One time I had 3 males out and I saw a coopers in side yard in trees and my boys didnt even react at all. I shot off my co2 gun and watched the hawk fly low to the front of the yard, I ran there and again shot off the gun, it finally left and I shot again keeping my birds "up" cuz they are safer in the sky than on the roof in that case. When I was sure the hawk was gone, I let the birds down.

I have also read of pigeons turning on and chasing hawks. I think they have a host of options and they take what they need at the time. I know when being chased while in hot pursuit, they will try anything to evade, such as low flying, tipping, flipping, running thru trees, into open garages, under cars or bushes and even flying INTO peoples houses. I have seen a video of that one. Im sure theres no one way to escape.


----------



## Jass SamOplay (May 29, 2012)

Yep,
The other day a pigeon hid itself between my legs when I was sitting on a chair chased by a hawk.
Similar thing once happend, a pigeon wanted to be saved by Jay3. 
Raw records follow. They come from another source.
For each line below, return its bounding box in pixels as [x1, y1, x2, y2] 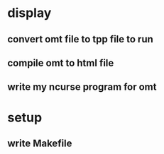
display [7, 5, 52, 21]
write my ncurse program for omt [7, 81, 157, 93]
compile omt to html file [7, 57, 114, 69]
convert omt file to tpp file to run [7, 33, 154, 45]
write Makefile [7, 137, 72, 149]
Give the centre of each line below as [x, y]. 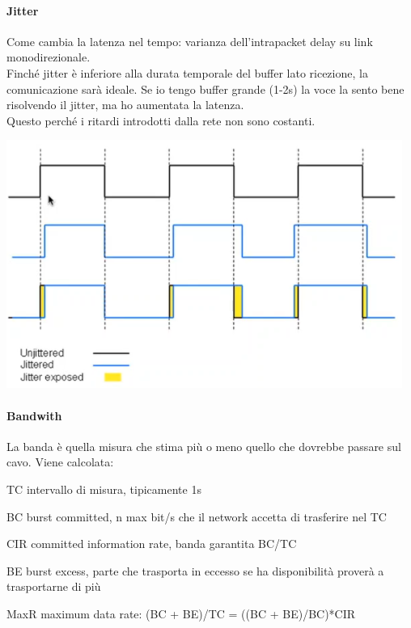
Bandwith [34, 415]
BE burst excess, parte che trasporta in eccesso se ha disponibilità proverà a [195, 570]
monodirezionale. [49, 57]
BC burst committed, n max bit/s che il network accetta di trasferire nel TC [197, 516]
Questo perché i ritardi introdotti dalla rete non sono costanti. [161, 120]
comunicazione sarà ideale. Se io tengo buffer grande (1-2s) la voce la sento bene [205, 89]
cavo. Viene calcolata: [60, 462]
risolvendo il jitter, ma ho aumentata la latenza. [125, 105]
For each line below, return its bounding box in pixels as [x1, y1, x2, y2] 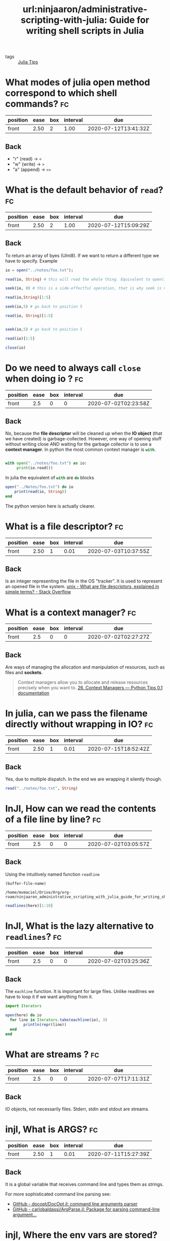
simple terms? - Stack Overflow [5, 589, 71, 595]
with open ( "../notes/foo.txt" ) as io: [5, 461, 87, 466]
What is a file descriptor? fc [5, 520, 123, 532]
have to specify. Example [5, 258, 58, 264]
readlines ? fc [5, 931, 62, 942]
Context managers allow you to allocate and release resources [17, 679, 148, 685]
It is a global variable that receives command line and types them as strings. [5, 1181, 164, 1187]
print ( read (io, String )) [14, 489, 67, 494]
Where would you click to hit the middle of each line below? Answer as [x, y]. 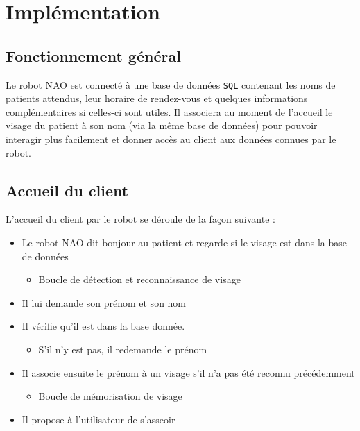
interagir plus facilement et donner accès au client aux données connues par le [171, 139]
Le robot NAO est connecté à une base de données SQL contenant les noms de [171, 84]
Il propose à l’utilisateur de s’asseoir [98, 419]
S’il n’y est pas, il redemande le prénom [123, 349]
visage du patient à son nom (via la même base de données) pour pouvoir [162, 125]
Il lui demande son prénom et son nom [104, 302]
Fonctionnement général [93, 55]
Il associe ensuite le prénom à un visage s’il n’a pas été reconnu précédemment [188, 372]
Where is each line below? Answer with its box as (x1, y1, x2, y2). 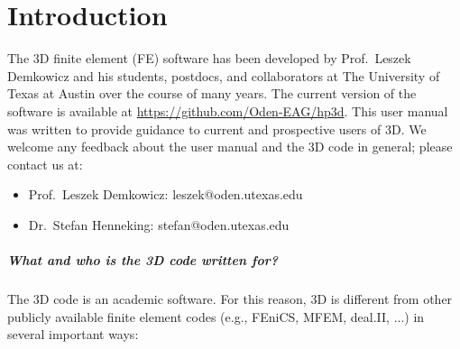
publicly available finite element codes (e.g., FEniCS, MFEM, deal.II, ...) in (7, 307, 425, 326)
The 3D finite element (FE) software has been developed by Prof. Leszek (7, 49, 411, 68)
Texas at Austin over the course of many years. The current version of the (7, 84, 417, 103)
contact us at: (7, 154, 83, 173)
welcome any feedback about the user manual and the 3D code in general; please (7, 137, 453, 156)
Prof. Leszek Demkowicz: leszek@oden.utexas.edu (28, 185, 303, 204)
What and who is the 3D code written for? (7, 251, 279, 270)
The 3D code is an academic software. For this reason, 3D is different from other (7, 289, 453, 308)
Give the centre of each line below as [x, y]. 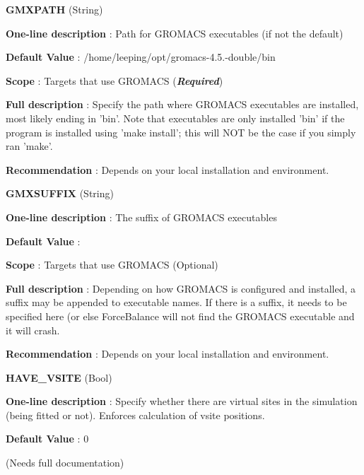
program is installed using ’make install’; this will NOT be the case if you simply [181, 132]
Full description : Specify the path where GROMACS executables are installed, [182, 104]
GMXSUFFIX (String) [60, 193]
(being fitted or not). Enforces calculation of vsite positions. [135, 415]
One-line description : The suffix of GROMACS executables [141, 217]
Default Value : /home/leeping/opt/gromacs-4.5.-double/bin [141, 57]
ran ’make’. [29, 146]
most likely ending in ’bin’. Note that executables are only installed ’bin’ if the [175, 118]
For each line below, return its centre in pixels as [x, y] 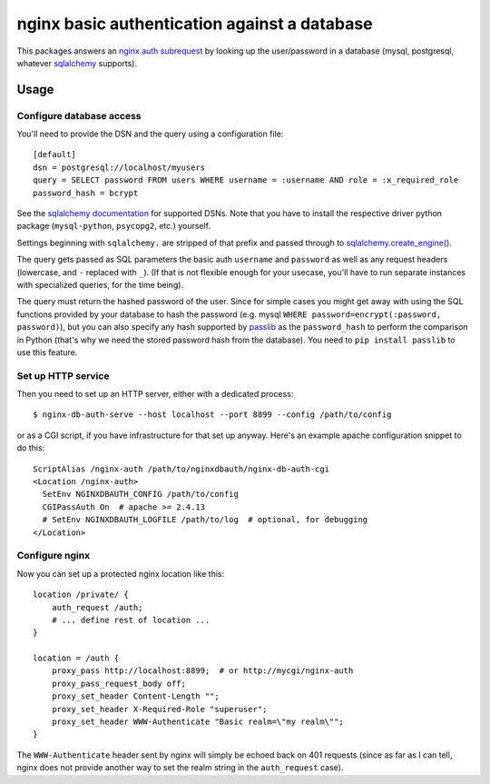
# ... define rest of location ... [131, 620]
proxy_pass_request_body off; [118, 683]
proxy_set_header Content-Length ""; [135, 696]
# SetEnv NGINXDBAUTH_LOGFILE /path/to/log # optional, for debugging [205, 520]
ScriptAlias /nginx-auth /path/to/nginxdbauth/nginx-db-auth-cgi [181, 469]
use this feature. [47, 352]
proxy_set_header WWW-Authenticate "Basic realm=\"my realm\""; [197, 722]
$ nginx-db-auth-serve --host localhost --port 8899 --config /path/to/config [212, 415]
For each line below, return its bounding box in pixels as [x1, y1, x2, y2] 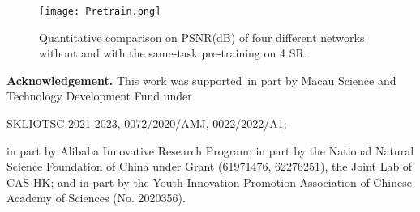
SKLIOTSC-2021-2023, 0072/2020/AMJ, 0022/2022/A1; [6, 115, 287, 132]
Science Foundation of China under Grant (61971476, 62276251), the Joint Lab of [6, 158, 413, 175]
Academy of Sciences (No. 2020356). [6, 189, 186, 206]
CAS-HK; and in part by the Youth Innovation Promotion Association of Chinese [6, 173, 412, 190]
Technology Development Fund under [6, 87, 192, 104]
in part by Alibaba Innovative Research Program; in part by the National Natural [6, 142, 414, 159]
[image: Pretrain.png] [39, 6, 161, 17]
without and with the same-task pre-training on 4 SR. [39, 45, 307, 61]
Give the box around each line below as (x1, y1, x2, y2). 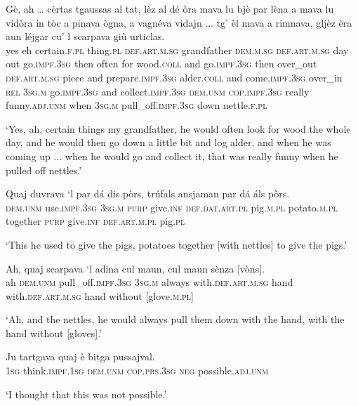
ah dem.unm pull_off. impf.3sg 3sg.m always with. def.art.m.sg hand (6, 275, 293, 289)
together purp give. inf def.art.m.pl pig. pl (6, 214, 185, 228)
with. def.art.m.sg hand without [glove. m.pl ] (6, 288, 194, 303)
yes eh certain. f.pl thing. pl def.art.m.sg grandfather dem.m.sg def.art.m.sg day (6, 42, 349, 57)
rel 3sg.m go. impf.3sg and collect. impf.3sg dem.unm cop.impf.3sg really (6, 84, 310, 98)
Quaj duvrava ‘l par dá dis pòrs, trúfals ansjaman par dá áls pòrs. (6, 186, 290, 201)
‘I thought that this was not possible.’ (6, 386, 167, 401)
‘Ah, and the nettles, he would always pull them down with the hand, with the (6, 312, 345, 327)
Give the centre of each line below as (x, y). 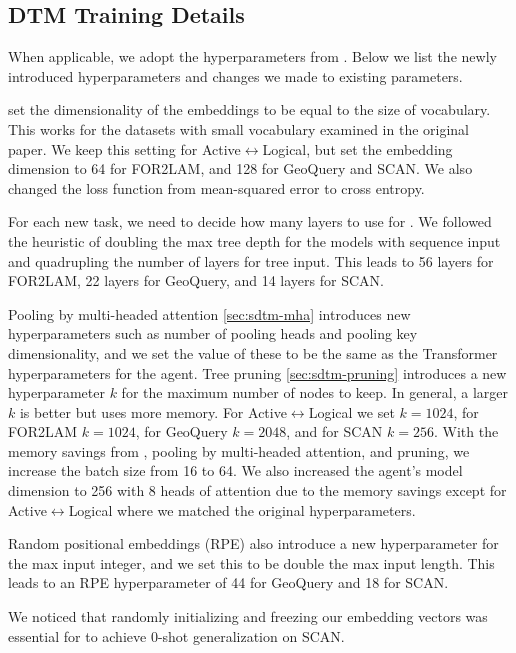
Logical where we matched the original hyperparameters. (242, 509)
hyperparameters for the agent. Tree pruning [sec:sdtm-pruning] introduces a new (257, 372)
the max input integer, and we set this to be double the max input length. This (251, 562)
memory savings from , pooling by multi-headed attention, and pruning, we (239, 450)
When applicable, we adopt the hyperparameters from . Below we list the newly (252, 56)
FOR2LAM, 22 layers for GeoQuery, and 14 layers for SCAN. (196, 280)
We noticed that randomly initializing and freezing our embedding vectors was (248, 616)
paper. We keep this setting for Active (124, 148)
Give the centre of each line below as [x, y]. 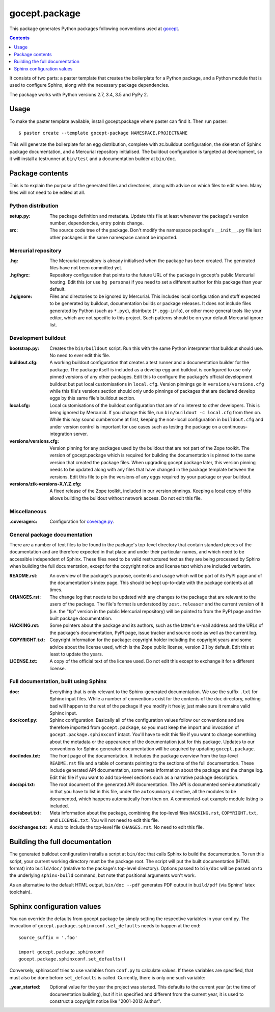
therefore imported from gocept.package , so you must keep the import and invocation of [144, 727]
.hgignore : [21, 296]
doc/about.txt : [25, 813]
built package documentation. [81, 618]
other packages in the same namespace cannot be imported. [114, 237]
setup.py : [20, 216]
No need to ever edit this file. [80, 355]
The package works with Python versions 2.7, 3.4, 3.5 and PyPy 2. [79, 94]
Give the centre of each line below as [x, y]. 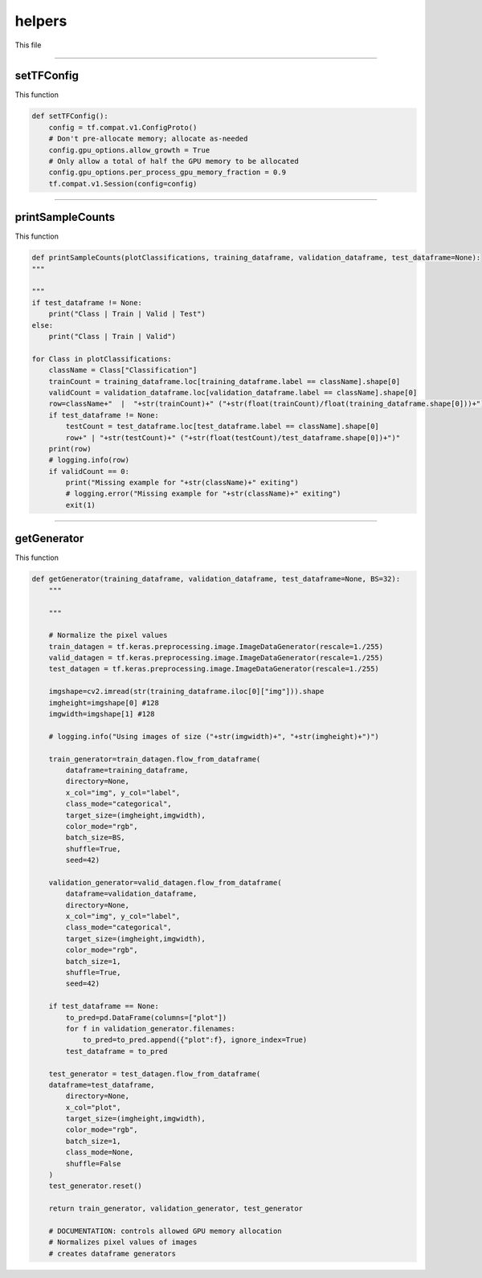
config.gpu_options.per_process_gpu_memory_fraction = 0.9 [167, 172]
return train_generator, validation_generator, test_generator [176, 1209]
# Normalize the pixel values [108, 635]
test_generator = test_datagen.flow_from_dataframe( [155, 1074]
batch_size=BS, [96, 838]
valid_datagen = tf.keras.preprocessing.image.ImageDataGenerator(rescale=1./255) [216, 658]
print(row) [70, 449]
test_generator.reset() [95, 1186]
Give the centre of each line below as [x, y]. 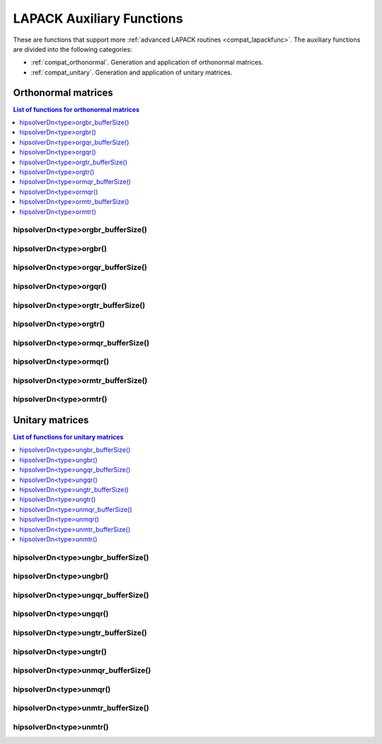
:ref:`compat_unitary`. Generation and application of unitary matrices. [132, 72]
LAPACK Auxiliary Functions [98, 18]
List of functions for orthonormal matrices [76, 109]
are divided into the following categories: [73, 49]
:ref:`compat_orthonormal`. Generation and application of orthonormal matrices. [147, 62]
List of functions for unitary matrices [68, 437]
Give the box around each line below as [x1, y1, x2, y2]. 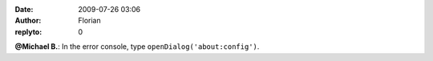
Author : [14, 16, 42, 26]
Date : [14, 5, 34, 14]
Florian [78, 16, 101, 26]
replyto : [14, 26, 42, 36]
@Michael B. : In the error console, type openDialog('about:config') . [14, 42, 260, 51]
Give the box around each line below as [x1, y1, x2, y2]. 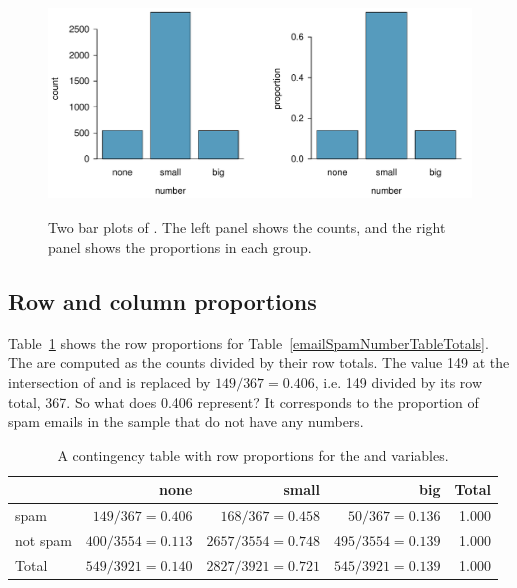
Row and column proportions [8, 285, 317, 316]
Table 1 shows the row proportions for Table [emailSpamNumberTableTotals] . [8, 332, 489, 353]
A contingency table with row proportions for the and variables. [57, 444, 449, 465]
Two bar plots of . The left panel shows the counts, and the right [48, 217, 446, 238]
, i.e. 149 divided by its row [314, 371, 483, 392]
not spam [15, 530, 72, 551]
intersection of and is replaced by [8, 371, 211, 392]
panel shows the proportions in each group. [48, 236, 312, 257]
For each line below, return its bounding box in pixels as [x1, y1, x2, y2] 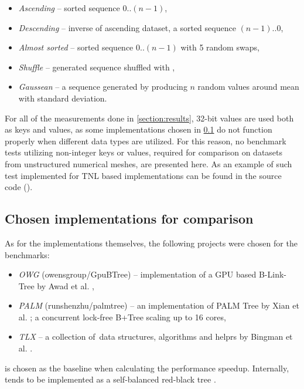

So may be that's what is responsible for what's happening to Rod's birds.


----------



## spirit wings (Mar 29, 2008)

hotload said:


> I have had pigeons for about 3 1/2 years and have let them out almost everyday and now for some reason they are hitting the telephone wires. After all these years you would think they would know where the lines are but I have had 5 different pigeons hit them and injure themselves in about 2 weeks, what gives? Does anybody have a clue why all of a sudden this is happening????
> 
> 
> ROD


My guess is a member/leader of the flock may of changed flying patterns, or and a BOP is being seen and. Panic insues without reguard for the wire that is forgotten in panic mode.


----------



## hotload (Dec 29, 2013)

spirit wings said:


> My guess is a member/leader of the flock may of changed flying patterns, or and a BOP is being seen and. Panic insues without reguard for the wire that is forgotten in panic mode.



The pigeons have either hit wires or poles and even hit the neighbors metal smoke stack and for sure there was no birds of prey around, I almost wish there was so I could say that the problem lies with that. This has happened all within about 2 weeks now and its a little mind boggling as like I mentioned I have had these birds for about 3 1/2 years and all of a sudden they are starting to bonk something................
ROD


----------



## flight (Dec 29, 2011)

I am no expert but I have noticed the larger my flock is the birds in the back sometimes hit some tree branches when the birds are flying low. It looks as if the birds in the front move out of the way at the last minute but the birds in the back don't see them in time.
I see that you have been flying them for over 3 years is the flock larger now than when you first started flying? Just a guess.


----------



## hotload (Dec 29, 2013)

flight said:


> I am no expert but I have noticed the larger my flock is the birds in the back sometimes hit some tree branches when the birds are flying low. It looks as if the birds in the front move out of the way at the last minute but the birds in the back don't see them in time.
> I see that you have been flying them for over 3 years larger now than when you first started flying? Just a guess.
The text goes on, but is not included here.